42 The Dacite Flow of Llao Rock

The Geology of Crater Lake National Park, Oregon With a reconnaissance of the Cascade Range southward to Mount Shasta by Howell Williams

The Northern Arc of Vents

 

The Dacite Flow of Llao Rock

The thickest sheet of lava on the walls of Crater Lake forms the imposing cliff known as Llao Rock. In striking contrast with the underlying flows of andesite, which are between 20 and 100 feet thick, the dacite of Llao Rock reaches a maximum thickness of no less than 1200 feet. It was erupted into a hummocky glacial valley, approximately U-shaped in cross section, about 1/2 mile wide and from 500 to 600 feet deep. Not only did the dacite fill this valley, but it accumulated as a broad, domical pile above it and spread across the valley rims. Naturally, where the lava overflowed the valley the thickness was much less than over the center. On the west bank, the thickness is at most 400 feet; on the opposite bank, it is only about half as much. The total width of the flow is slightly more than 1 1/4 miles, and its volume approximates 1/4 cubic mile.

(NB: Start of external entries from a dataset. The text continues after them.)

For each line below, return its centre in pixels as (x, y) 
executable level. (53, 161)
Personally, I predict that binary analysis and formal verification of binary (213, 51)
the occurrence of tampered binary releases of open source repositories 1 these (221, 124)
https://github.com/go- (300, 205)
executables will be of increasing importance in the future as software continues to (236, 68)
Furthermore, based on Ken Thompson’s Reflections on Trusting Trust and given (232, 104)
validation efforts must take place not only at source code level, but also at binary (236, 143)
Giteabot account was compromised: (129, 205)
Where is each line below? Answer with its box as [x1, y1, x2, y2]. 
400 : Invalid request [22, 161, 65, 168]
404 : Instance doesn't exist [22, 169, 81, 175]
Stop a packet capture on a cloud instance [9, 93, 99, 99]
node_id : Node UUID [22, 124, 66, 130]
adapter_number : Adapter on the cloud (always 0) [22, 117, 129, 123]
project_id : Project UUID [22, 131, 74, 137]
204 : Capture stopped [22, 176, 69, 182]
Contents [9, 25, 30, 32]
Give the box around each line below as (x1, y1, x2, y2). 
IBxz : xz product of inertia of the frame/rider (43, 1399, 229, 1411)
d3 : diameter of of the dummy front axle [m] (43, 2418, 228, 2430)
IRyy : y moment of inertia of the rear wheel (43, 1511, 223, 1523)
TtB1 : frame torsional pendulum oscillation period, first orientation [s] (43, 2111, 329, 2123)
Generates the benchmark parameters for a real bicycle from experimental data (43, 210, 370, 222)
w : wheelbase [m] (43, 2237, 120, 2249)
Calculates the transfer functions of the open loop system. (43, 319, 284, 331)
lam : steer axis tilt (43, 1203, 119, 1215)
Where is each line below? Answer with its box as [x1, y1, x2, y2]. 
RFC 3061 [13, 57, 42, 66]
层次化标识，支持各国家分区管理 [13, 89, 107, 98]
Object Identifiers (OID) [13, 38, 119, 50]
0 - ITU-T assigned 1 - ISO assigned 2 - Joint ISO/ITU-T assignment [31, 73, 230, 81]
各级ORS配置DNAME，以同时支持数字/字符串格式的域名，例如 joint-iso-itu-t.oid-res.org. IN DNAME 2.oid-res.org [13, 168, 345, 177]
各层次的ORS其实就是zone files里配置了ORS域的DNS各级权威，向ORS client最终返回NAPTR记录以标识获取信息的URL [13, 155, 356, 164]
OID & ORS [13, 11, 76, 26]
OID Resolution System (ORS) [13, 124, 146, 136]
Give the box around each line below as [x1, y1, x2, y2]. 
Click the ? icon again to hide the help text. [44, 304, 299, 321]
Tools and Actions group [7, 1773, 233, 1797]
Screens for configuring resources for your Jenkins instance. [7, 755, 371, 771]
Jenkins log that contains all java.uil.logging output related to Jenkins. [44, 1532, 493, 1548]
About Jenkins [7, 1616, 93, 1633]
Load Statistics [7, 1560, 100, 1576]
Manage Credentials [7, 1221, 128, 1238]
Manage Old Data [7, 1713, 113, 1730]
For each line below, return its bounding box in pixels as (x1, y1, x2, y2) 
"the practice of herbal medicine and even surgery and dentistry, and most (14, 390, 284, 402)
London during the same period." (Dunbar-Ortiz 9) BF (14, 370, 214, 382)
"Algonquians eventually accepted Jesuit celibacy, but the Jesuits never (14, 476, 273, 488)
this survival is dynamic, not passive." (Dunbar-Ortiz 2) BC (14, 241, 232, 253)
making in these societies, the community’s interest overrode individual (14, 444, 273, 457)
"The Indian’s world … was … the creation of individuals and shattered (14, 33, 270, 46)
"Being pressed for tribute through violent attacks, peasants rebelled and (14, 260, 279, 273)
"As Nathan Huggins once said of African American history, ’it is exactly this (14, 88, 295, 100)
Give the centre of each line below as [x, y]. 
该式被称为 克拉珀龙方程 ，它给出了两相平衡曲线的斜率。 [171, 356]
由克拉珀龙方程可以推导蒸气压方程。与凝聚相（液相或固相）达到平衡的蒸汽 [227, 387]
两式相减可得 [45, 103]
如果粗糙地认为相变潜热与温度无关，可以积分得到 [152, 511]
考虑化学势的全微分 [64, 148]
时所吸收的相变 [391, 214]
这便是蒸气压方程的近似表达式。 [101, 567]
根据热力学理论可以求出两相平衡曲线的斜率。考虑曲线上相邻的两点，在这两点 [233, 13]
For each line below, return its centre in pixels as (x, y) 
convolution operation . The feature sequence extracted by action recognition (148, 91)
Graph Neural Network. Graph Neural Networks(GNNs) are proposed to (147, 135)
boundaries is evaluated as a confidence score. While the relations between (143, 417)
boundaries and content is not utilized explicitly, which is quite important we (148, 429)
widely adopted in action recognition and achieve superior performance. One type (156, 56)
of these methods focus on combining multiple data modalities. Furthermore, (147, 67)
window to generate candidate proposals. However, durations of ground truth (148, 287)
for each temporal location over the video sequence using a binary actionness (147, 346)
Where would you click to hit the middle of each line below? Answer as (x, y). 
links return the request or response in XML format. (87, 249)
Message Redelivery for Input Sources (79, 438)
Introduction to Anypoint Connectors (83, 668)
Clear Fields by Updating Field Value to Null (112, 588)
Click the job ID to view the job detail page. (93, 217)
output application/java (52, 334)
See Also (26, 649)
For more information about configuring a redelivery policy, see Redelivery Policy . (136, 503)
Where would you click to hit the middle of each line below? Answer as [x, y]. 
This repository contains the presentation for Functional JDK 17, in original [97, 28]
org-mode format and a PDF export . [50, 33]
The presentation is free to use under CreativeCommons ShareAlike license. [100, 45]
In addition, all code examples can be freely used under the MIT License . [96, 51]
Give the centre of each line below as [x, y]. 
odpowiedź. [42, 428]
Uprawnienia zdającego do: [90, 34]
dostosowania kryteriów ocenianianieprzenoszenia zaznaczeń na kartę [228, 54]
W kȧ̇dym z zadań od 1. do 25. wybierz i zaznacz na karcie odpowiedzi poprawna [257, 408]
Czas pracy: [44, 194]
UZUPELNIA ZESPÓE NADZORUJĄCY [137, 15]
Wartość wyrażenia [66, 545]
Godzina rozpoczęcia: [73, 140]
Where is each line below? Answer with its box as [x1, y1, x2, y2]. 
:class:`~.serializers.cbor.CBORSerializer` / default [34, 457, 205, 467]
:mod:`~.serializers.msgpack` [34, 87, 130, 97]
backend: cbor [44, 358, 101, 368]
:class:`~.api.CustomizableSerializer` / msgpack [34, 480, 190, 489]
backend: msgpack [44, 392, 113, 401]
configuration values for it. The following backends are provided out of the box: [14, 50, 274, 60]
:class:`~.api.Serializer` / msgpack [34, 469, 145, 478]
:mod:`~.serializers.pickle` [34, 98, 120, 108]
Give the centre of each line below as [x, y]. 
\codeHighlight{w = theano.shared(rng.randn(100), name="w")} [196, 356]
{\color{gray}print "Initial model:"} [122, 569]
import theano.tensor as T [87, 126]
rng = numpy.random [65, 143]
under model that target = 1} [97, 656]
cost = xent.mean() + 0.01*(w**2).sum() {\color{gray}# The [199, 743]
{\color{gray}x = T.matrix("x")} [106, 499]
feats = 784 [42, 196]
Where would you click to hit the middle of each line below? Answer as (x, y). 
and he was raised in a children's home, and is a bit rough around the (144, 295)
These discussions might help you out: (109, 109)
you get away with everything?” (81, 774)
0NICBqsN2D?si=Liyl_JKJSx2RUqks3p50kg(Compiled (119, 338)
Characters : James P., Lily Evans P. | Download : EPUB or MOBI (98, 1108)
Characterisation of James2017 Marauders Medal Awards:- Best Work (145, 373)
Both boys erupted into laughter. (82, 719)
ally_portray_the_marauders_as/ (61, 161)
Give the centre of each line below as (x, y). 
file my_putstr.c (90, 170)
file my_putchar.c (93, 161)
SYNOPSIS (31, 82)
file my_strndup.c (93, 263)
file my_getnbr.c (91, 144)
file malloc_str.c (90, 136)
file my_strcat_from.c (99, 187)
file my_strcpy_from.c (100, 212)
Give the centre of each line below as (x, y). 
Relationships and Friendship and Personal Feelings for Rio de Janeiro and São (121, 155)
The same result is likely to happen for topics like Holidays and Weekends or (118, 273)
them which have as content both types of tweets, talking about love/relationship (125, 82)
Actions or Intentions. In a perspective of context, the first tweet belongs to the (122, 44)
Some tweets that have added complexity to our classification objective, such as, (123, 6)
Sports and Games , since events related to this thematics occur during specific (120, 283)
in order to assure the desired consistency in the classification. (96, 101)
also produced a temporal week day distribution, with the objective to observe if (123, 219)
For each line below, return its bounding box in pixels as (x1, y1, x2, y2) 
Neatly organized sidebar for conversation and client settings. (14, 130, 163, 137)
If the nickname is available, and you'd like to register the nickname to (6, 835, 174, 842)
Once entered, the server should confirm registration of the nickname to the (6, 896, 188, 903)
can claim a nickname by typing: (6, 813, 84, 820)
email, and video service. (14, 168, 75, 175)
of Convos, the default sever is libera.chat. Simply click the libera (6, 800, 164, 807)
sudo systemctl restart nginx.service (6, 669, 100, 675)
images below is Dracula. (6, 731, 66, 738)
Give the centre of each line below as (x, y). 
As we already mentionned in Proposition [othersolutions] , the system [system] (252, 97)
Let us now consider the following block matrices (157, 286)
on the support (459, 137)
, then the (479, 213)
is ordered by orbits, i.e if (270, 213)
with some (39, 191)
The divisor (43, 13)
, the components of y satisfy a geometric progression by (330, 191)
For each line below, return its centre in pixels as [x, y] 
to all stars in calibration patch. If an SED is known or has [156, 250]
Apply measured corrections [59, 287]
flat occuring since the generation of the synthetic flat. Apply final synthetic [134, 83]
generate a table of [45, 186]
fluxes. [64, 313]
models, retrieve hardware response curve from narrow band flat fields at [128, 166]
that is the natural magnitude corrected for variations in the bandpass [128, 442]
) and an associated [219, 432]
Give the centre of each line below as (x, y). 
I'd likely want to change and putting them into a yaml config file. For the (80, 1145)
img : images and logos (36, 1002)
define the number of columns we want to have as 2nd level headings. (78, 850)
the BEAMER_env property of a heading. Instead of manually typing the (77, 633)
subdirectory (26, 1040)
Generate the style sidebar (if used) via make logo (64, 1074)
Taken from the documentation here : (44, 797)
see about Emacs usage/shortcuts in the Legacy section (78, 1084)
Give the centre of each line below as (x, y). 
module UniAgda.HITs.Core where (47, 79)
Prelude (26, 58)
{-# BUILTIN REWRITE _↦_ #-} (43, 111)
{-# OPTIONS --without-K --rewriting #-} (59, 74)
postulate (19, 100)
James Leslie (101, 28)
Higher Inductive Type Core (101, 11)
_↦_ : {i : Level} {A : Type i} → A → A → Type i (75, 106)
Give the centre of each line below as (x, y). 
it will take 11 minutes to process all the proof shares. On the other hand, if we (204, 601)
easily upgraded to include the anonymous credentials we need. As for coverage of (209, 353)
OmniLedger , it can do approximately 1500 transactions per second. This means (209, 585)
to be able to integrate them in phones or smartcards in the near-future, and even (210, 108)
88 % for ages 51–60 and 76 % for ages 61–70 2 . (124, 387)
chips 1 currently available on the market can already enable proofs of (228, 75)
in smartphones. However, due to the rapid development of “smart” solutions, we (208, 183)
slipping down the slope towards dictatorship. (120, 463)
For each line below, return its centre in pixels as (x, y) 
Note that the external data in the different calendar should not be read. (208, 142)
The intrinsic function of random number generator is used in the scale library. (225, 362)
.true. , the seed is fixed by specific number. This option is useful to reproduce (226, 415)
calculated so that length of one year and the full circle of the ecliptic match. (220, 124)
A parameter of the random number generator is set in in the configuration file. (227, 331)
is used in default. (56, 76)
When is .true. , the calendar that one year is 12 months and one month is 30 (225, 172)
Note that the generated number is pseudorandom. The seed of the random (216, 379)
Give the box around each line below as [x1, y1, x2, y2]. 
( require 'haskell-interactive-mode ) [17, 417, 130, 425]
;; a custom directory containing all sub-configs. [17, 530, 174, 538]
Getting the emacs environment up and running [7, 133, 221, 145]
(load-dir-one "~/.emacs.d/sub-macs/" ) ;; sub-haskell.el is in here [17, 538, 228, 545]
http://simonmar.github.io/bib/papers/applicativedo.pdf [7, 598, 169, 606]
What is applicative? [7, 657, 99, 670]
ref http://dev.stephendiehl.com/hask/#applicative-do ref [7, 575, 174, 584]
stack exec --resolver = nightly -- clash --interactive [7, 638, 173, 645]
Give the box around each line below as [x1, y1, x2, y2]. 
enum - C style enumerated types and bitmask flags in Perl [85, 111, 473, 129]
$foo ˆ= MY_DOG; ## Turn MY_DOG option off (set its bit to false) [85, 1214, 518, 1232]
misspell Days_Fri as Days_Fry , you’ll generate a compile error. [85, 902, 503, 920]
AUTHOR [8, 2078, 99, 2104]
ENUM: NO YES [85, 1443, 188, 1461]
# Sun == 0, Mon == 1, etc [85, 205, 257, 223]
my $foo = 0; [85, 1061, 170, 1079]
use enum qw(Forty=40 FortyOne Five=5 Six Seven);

Though the flow is exceptionally thick, it spread little more than a mile beyond the rim of the caldera. This was partly because the slope of the glacial valley was gentle, but mainly because of the highly viscous nature of the flow.

Source of the flow. Beneath the lowest part of the Llao dacite on the caldera wall are two thin dikes. Neither dike can be seen to connect with the lava, and it seems unlikely that, being only 5 and 7 feet thick respectively, they could have served to erupt 1/4 cubic mile of viscous dacite. For this reason, some have suggested that the lava was erupted from a vent higher up the slopes of Mount Mazama. This theory, however, is also untenable.

Only by scrambling up the cliffs to the base of Llao Rock can the true relations be observed. There is then no doubt that the buttress which projects lakeward at the bottom of the cliffs represents the actual filling of the conduit. In other words, the Llao lava escaped from a vertical-sided vent on the bottom of a glacial valley, several thousand feet below the former summit of Mount Mazama. The photograph (plate 12, figure I) and the section (figure 10) show the projecting buttress and feeder in relation to the main body of the flow.